# Ford 9N Choke Problem



## drps517 (Nov 10, 2010)

I have a 1940 9N, that has run like a top since I bought it last year. I use it for mowing and plowing snow. I have recently started having to use the choke so the engine will run smoothly after reaching operating temperature. Nothing lose or leaking, that I can see anyway. Any help?


----------



## Hoodoo Valley (Nov 14, 2006)

Welcome to the forum! I would think that the carb is getting out of adjustment or you have an intake leak somewhere, but there are some super savoy 9N members here that would likely shed more light on this for you. Any pictures of your mocheene?


----------



## Smarterthanfox (Apr 20, 2010)

I have had the experience that as the filter or settling bulb plugs or the fuel line gets obstructed or the carburettor with out any of these items gets grit into the jets a little choke becomes necessary to pull the gas through to keep the engine running. You can go that route until it quits and then clean it....you can also reduce plugging by cleaning additives added to the fuel. You may benefit by adding an inline fuel filter, you may have to clean out the gas tank if there is too much matter in it. What I am saying is that pulling the choke uses engine suction to take more of the gas through when enough is not making its way on its own. That means there is a definite plug in the flow that has to be removed and this problem generally slowly gets worse until the engine won''t stay running. It will soon be cleaning time I think for your machine.


----------



## rsmith335 (Jun 2, 2010)

I had a 8N that did the same thing, I found the main adjustment threads waowed out and sucking air, new carb fixed the proplem


----------



## Luedeman (Oct 2, 2013)

My 9N runs fine, except when going up or down a hill. Then occasionally the carb floods and gas pours out the carb. I have rebuilt the carb, but I suspect the float is sticking. Any suggestions?


----------



## harry16 (Dec 8, 2011)

Check your carburetor float for leakage / fuel inside it. I read a comment from a guy online stating that he removed the float and found that the float had fuel in it from a tiny pin hole leak.

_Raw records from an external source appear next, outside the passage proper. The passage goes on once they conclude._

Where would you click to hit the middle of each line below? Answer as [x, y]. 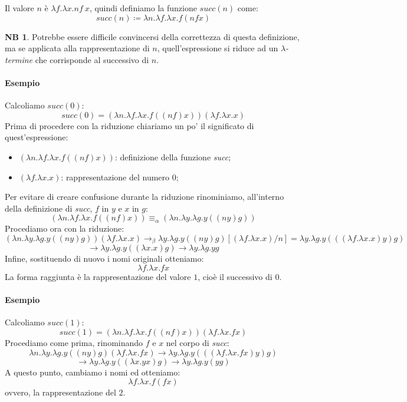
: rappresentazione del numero [115, 177]
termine [19, 59]
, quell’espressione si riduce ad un [218, 48]
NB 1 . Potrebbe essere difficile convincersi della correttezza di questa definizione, [152, 36]
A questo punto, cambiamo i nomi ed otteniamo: [93, 372]
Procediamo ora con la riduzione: [65, 228]
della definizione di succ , [49, 208]
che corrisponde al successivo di [92, 59]
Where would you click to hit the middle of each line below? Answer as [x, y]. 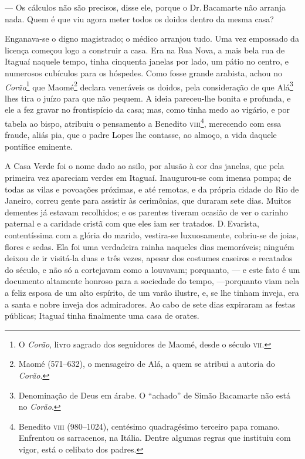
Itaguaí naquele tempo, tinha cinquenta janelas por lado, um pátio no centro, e [147, 61]
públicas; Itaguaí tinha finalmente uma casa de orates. [102, 315]
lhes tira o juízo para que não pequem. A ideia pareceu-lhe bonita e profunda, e [148, 98]
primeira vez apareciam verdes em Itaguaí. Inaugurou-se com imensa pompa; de [148, 178]
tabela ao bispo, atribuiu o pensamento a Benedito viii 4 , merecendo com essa [143, 122]
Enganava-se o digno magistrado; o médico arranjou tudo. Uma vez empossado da [152, 38]
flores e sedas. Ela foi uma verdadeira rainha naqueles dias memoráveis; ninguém [150, 246]
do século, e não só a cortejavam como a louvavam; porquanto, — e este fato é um [152, 269]
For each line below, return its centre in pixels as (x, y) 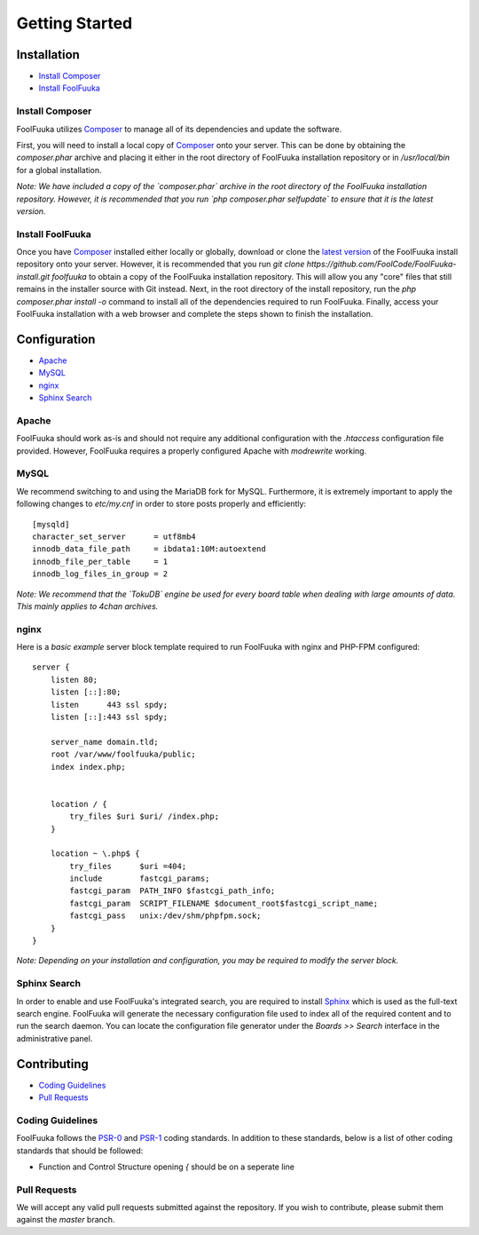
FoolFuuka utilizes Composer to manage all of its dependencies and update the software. (179, 129)
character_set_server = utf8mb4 (114, 536)
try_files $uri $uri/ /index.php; (145, 816)
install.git (33, 276)
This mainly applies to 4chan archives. (87, 606)
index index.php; (88, 767)
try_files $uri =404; (128, 866)
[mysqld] (51, 524)

His tractor was gradually flooding it as it went up or down the slope, giving the effect of the choke being "on" causing it to run way too rich and sputter and die. Next time you have the carb apart remove the float and give it a shake and see if there is any liquid in it.


----------



## Ed_F (Jun 18, 2013)

Several ideas:

Float could be making contact with the bowl causing it to not effectively close the needle. Check the float for lateral play due to excessive wear to the pivot.

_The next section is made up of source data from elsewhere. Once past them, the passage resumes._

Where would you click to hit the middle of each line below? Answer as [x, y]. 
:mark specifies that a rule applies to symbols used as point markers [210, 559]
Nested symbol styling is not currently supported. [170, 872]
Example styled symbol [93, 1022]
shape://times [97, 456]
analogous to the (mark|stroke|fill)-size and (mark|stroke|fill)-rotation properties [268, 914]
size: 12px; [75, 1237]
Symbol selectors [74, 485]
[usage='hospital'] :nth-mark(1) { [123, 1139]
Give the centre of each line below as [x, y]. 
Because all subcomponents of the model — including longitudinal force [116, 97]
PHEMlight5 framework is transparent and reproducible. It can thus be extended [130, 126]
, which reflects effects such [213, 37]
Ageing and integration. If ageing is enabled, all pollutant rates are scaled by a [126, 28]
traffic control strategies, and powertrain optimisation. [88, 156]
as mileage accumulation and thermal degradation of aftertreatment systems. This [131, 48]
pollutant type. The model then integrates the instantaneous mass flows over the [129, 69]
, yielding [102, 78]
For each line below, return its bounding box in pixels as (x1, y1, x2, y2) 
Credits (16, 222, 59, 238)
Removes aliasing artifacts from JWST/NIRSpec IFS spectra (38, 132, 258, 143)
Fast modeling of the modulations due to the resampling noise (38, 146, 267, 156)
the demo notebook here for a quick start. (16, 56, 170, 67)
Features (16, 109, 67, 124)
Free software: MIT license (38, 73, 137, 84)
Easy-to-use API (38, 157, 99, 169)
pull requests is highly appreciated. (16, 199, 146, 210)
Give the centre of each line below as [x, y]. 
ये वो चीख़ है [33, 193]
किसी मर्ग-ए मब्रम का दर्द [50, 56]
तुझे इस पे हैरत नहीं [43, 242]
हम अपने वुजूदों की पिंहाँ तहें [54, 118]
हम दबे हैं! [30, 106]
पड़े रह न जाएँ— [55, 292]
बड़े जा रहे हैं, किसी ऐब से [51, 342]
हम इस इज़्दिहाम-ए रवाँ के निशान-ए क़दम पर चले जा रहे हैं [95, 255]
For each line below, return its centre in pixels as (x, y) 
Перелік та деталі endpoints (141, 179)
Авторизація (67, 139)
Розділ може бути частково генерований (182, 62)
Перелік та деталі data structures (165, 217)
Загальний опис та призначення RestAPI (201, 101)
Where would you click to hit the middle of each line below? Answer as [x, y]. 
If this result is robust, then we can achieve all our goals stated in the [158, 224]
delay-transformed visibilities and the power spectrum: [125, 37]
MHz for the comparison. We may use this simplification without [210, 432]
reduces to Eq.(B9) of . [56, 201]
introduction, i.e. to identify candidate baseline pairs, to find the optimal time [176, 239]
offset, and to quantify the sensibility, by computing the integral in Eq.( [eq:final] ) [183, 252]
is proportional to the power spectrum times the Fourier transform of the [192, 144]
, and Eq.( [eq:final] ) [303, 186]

Is the gasket under the needle seat in place and is the seat tightened down tight? 

Next time you have the carb apart, take the needle between your fingers and with slight pressure rotate it repeatedly in the seat. This helps create a sealing ring on the needle & seat. This is especially useful with new needle & seat.

Try increasing the float gap from 1/4" to 3/8".


----------



## harry16 (Dec 8, 2011)

It may be difficult to hear or sense fuel sloshing inside a leaking float. Another way to check your float for leakage (pinhole leak) is to put it in a small container of gasoline an see if one side sinks deeper relative to the other side.


----------